> [WHAT YOU WILL DO]:
Each entry is to be reproduced verbatim, and images are to be omitted.

AVAILABLE DATA below:

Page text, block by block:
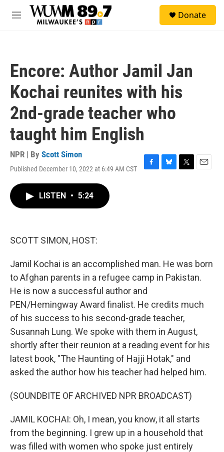
Skip to main content
M
Donate
Encore: Author Jamil Jan
Kochai reunites with his
2nd-grade teacher who
taught him English
NPR | By Scott Simon
Published December 10, 2022 at 6:49 AM CST
F
B
T
E
LISTEN • 5:24
SCOTT SIMON, HOST:
Jamil Kochai is an accomplished man. He was born
to Afghan parents in a refugee camp in Pakistan.
He is now a successful author and
PEN/Hemingway Award finalist. He credits much
of his success to his second-grade teacher,
Susannah Lung. We spoke with them in August,
shortly after their reunion at a reading event for his
latest book, "The Haunting of Hajji Hotak," and
asked the author how his teacher had helped him.
(SOUNDBITE OF ARCHIVED NPR BROADCAST)
JAMIL KOCHAI: Oh, I mean, you know, it all starts
from the beginning. I grew up in a household that
was filled with women who spoke just entirely
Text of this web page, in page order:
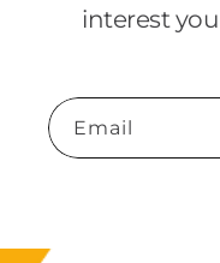
interest
Email
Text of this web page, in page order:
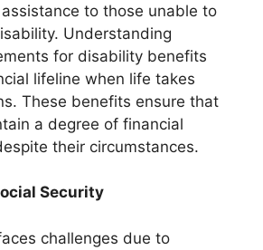
to those unable to
Understanding
for disability benefits
lifeline when life takes
These benefits ensure that
a degree of financial
their circumstances.
Security
challenges due to
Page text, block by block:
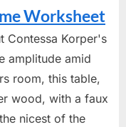
Worksheet
Contessa Korper's
amplitude amid
room, this table,
wood, with a faux
nicest of the
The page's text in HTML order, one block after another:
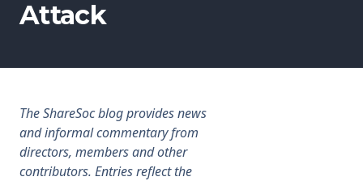
Representation
Forums
Research
Attack
The ShareSoc blog provides news
and informal commentary from
directors, members and other
contributors. Entries reflect the
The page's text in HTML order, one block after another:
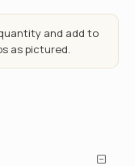
and add to
as pictured.
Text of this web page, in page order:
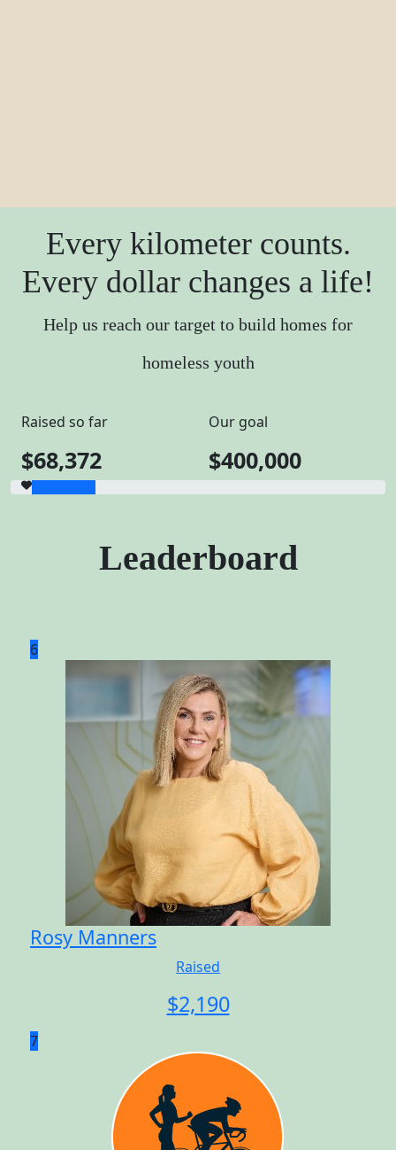
Every kilometer counts.
Every dollar changes a life!
Help us reach our target to build homes for
homeless youth
Raised so far
$68,372
Our goal
$400,000
Leaderboard
6
Rosy Manners
Raised
$2,190
7
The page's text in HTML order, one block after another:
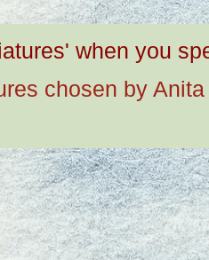
when you
chosen by Anita
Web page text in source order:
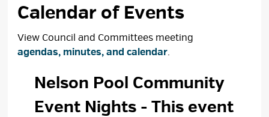
Calendar of Events
View Council and Committees meeting
agendas, minutes, and calendar.
Nelson Pool Community
Event Nights - This event
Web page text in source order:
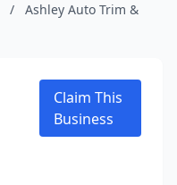
/
Ashley Auto Trim &
Claim This
Business
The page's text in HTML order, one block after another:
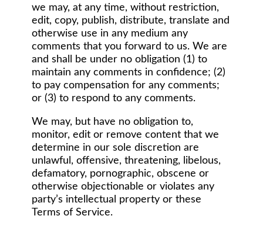
we may, at any time, without restriction,
edit, copy, publish, distribute, translate and
otherwise use in any medium any
comments that you forward to us. We are
and shall be under no obligation (1) to
maintain any comments in confidence; (2)
to pay compensation for any comments;
or (3) to respond to any comments.
We may, but have no obligation to,
monitor, edit or remove content that we
determine in our sole discretion are
unlawful, offensive, threatening, libelous,
defamatory, pornographic, obscene or
otherwise objectionable or violates any
party’s intellectual property or these
Terms of Service.
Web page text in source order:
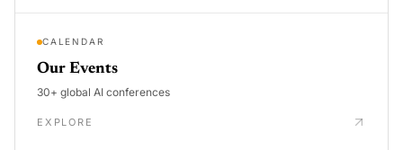
CALENDAR
Our Events
30+ global AI conferences
EXPLORE
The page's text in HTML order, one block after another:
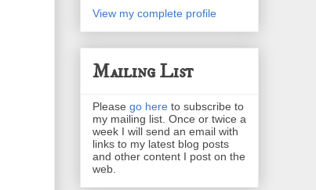
View my complete profile
Mailing List
Please go here to subscribe to
my mailing list. Once or twice a
week I will send an email with
links to my latest blog posts
and other content I post on the
web.
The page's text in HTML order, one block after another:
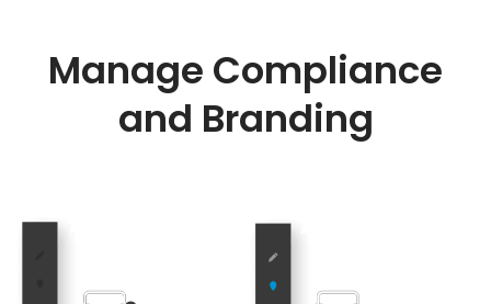
Manage Compliance
and Branding
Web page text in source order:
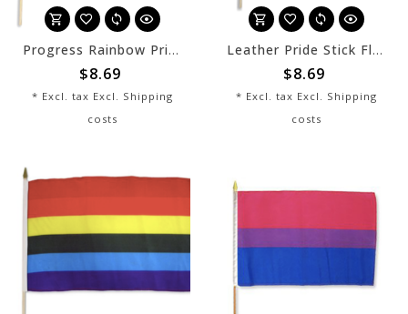
Progress Rainbow Pride Stick Flag 12" x 8"
$8.69
* Excl. tax Excl. Shipping
costs
Leather Pride Stick Flag 12" x 8"
$8.69
* Excl. tax Excl. Shipping
costs
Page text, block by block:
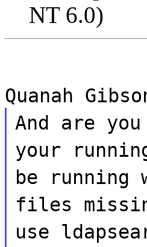
NT 6.0)
Quanah
And are
your
be
files
use
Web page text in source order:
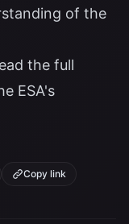
of the
the full
ESA's
Copy link

End of AVAILABLE DATA.

> [RESPONSE]:
Page text, block by block:
Skip to main content
M
Donate
Encore: Author Jamil Jan
Kochai reunites with his
2nd-grade teacher who
taught him English
NPR | By Scott Simon
Published December 10, 2022 at 6:49 AM CST
F
B
T
E
LISTEN • 5:24
SCOTT SIMON, HOST:
Jamil Kochai is an accomplished man. He was born
to Afghan parents in a refugee camp in Pakistan.
He is now a successful author and
PEN/Hemingway Award finalist. He credits much
of his success to his second-grade teacher,
Susannah Lung. We spoke with them in August,
shortly after their reunion at a reading event for his
latest book, "The Haunting of Hajji Hotak," and
asked the author how his teacher had helped him.
(SOUNDBITE OF ARCHIVED NPR BROADCAST)
JAMIL KOCHAI: Oh, I mean, you know, it all starts
from the beginning. I grew up in a household that
was filled with women who spoke just entirely
Text of this web page, in page order:
interest
Email
Text of this web page, in page order:
to those unable to
Understanding
for disability benefits
lifeline when life takes
These benefits ensure that
a degree of financial
their circumstances.
Security
challenges due to
Page text, block by block:
Worksheet
Contessa Korper's
amplitude amid
room, this table,
wood, with a faux
nicest of the
The page's text in HTML order, one block after another:
Representation
Forums
Research
Attack
The ShareSoc blog provides news
and informal commentary from
directors, members and other
contributors. Entries reflect the
The page's text in HTML order, one block after another:
and add to
as pictured.
Text of this web page, in page order:
Every kilometer counts.
Every dollar changes a life!
Help us reach our target to build homes for
homeless youth
Raised so far
$68,372
Our goal
$400,000
Leaderboard
6
Rosy Manners
Raised
$2,190
7
The page's text in HTML order, one block after another:
when you
chosen by Anita
Web page text in source order:
Calendar of Events
View Council and Committees meeting
agendas, minutes, and calendar.
Nelson Pool Community
Event Nights - This event
Web page text in source order:
/
Ashley Auto Trim &
Claim This
Business
The page's text in HTML order, one block after another:
we may, at any time, without restriction,
edit, copy, publish, distribute, translate and
otherwise use in any medium any
comments that you forward to us. We are
and shall be under no obligation (1) to
maintain any comments in confidence; (2)
to pay compensation for any comments;
or (3) to respond to any comments.
We may, but have no obligation to,
monitor, edit or remove content that we
determine in our sole discretion are
unlawful, offensive, threatening, libelous,
defamatory, pornographic, obscene or
otherwise objectionable or violates any
party’s intellectual property or these
Terms of Service.
Web page text in source order:
CALENDAR
Our Events
30+ global AI conferences
EXPLORE
The page's text in HTML order, one block after another:
View my complete profile
Mailing List
Please go here to subscribe to
my mailing list. Once or twice a
week I will send an email with
links to my latest blog posts
and other content I post on the
web.
The page's text in HTML order, one block after another:
Manage Compliance
and Branding
Web page text in source order:
Progress Rainbow Pride Stick Flag 12" x 8"
$8.69
* Excl. tax Excl. Shipping
costs
Leather Pride Stick Flag 12" x 8"
$8.69
* Excl. tax Excl. Shipping
costs
Page text, block by block:
NT 6.0)
Quanah
And are
your
be
files
use
Web page text in source order:
of the
the full
ESA's
Copy link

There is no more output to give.